South Jersey Politics
There’s a battle going on between George Norcross’ South Jersey Democrats and their North Jersey brethren over who will lead the State Assembly next year as Speaker. The Philadelphia Inquirer’s Andrew Seidman has the details. Maybe it seems like yet another childish political fight but it should matter to Atlantic County residents at least, since current Speaker Vincent Prieto has not been afraid to cross swords with Norcross’ man in charge of the Senate, Stephen Sweeney, over issues such as the Atlantic City takeover. And if you want more details, read Tuesday’s Politico piece by Matt Friedman on the speaker fight and how the prospect of (independently wealthy) Governor Phil Murphy will do little to water down Norcross’ influence. Crime Reporting
The 2014 disappearance of an Egg Harbor Township man is now being investigated as a homicide after his remains were found this year.

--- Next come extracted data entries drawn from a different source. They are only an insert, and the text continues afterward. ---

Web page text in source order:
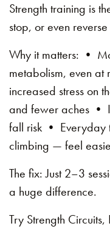
Strength training is
stop, or even
Why it matters: •
metabolism, even
increased stress on
and fewer aches •
fall risk • Everyday
climbing — feel
The fix: Just 2–3
a huge difference.
Try Strength
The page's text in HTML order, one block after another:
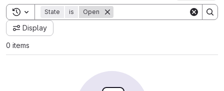
Toggle search history
State is Open
Display
0 items
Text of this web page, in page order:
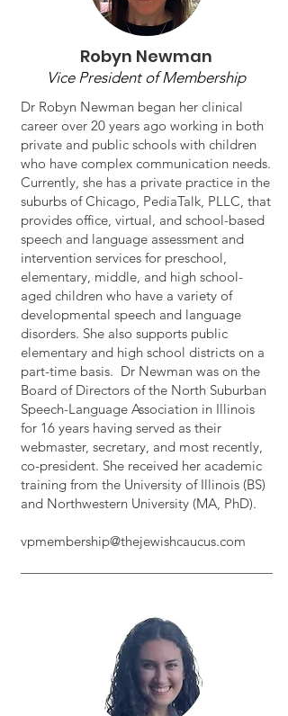
Robyn Newman
Vice President of Membership
Dr Robyn Newman began her clinical
career over 20 years ago working in both
private and public schools with children
who have complex communication needs.
Currently, she has a private practice in the
suburbs of Chicago, PediaTalk, PLLC, that
provides office, virtual, and school-based
speech and language assessment and
intervention services for preschool,
elementary, middle, and high school-
aged children who have a variety of
developmental speech and language
disorders. She also supports public
elementary and high school districts on a
part-time basis. Dr Newman was on the
Board of Directors of the North Suburban
Speech-Language Association in Illinois
for 16 years having served as their
webmaster, secretary, and most recently,
co-president. She received her academic
training from the University of Illinois (BS)
and Northwestern University (MA, PhD).
vpmembership@thejewishcaucus.com
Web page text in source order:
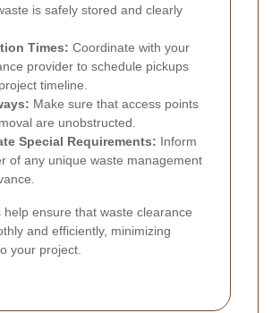
is safely stored and clearly
Times: Coordinate with your
provider to schedule pickups
timeline.
Make sure that access points
are unobstructed.
Special Requirements: Inform
of any unique waste management
help ensure that waste clearance
and efficiently, minimizing
your project.

Not enough attention is being paid to “insidious” back-bay flooding, which plagues thousands in New Jersey who live on waterfront areas behind or on the bay side of barrier islands, Wayne Parry reports for the Associated Press. Many studies are being conducted, as government slowly seems to be realizing that flooding from bays is as much of a problem as the somehow sexier beachfront flooding. And municipalities are starting to invest in dredging, pumps and renovating drains. According to the article, Ocean City is also investing in raising roads – something that has not yet had much traction around Longport, Margate, Ventnor and Atlantic City. Downbeach Invasion
Absecon Island’s year-round residents are used to the annual invasion of the Memorial-Day-to-Labor-Day crowds, but it was a little different this weekend in Margate, reported Amy Rosenberg for The Philadelphia Inquirer.
Here’s a look via NJ.com at the school districts that are likely to lay off staff next year – none are in Atlantic County, but some of South Jersey’s bigger districts are featured. If you’re interested, you might want to revisit our interactive map that showed how immigration is propping up school enrollment in New Jersey, as the wider population exodus from the state continues. PILOT
Tea Party-affiliated activist group Liberty & Prosperity is suing New Jersey over its PILOT (payment in lieu of taxes) agreements with Atlantic City casinos and other big businesses. Lawyer Seth Grossman, who leads the group, likes to call the PILOT peanuts in lieu of taxes. He says the arrangement helps the casinos avoid tax increases in the future, putting the burden on homeowners and small businesses around the county.